Living Land Acknowledgement
The McGuire Theater and Walker Art Center are located on the contemporary, traditional, and ancestral homelands of the Dakota people. Situated near Bde Maka Ska and Wíta Tópa Bde, or Lake of the Isles, on what was once an expanse of marshland and meadow, this site holds meaning for Dakota, Ojibwe, and Indigenous people from other Native nations, who still live in the community today.

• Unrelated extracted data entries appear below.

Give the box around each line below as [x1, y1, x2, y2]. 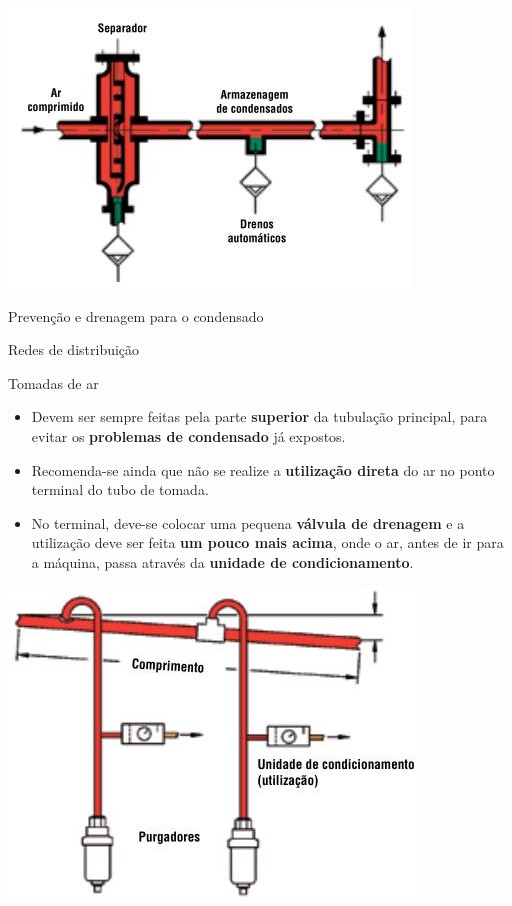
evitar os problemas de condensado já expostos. [31, 425, 346, 446]
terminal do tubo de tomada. [31, 479, 209, 500]
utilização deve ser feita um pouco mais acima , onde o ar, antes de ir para [31, 532, 504, 553]
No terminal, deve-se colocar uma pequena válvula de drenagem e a [31, 512, 465, 533]
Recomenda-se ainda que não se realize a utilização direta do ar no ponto [31, 459, 495, 480]
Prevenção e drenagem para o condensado [8, 305, 264, 326]
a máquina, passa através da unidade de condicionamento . [31, 551, 414, 572]
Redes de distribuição [8, 339, 140, 360]
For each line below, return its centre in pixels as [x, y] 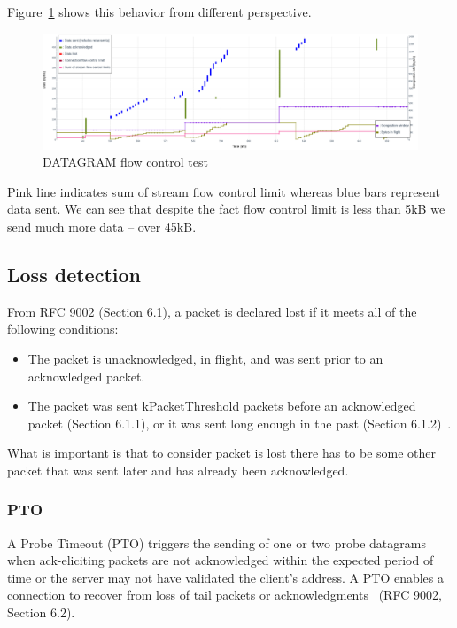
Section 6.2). [41, 612]
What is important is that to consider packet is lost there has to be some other [222, 453]
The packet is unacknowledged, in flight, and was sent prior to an [205, 358]
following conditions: [63, 329]
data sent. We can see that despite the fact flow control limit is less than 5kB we [226, 209]
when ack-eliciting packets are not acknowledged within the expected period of [221, 560]
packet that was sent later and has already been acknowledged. [178, 470]
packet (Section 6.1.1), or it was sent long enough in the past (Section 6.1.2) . [240, 423]
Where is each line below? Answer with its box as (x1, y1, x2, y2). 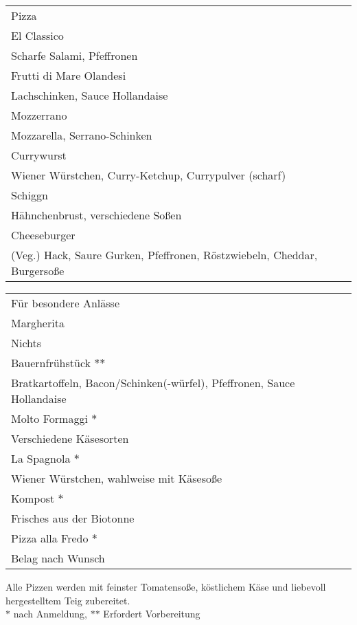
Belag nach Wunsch (11, 550, 105, 566)
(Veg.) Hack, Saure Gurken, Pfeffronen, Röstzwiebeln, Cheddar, (11, 247, 318, 263)
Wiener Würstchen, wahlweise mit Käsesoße (11, 470, 222, 486)
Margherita (11, 315, 65, 331)
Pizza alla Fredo (11, 530, 89, 546)
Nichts (11, 335, 42, 351)
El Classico (11, 28, 64, 43)
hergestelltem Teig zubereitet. (5, 593, 130, 607)

We acknowledge the discrimination and violence inflicted on Indigenous peoples in Minnesota and the Americas, including forced removal from ancestral lands, the deliberate destruction of communities and culture, deceptive treaties, war, and genocide. We recognize that, as a museum in the United States, we have a colonial history and are beneficiaries of this land and its resources. We acknowledge the history of Native displacement that allowed for the founding of the Walker. By remembering this dark past, we recognize its continuing harm in the present and resolve to work toward reconciliation, systemic change, and healing in support of Dakota people and the land itself.
We honor Native people and their relatives, past, present, and future. As a cultural organization, the Walker works toward building relationships with Native communities through artistic and educational programs, curatorial and community partnerships, and the presentation of new work.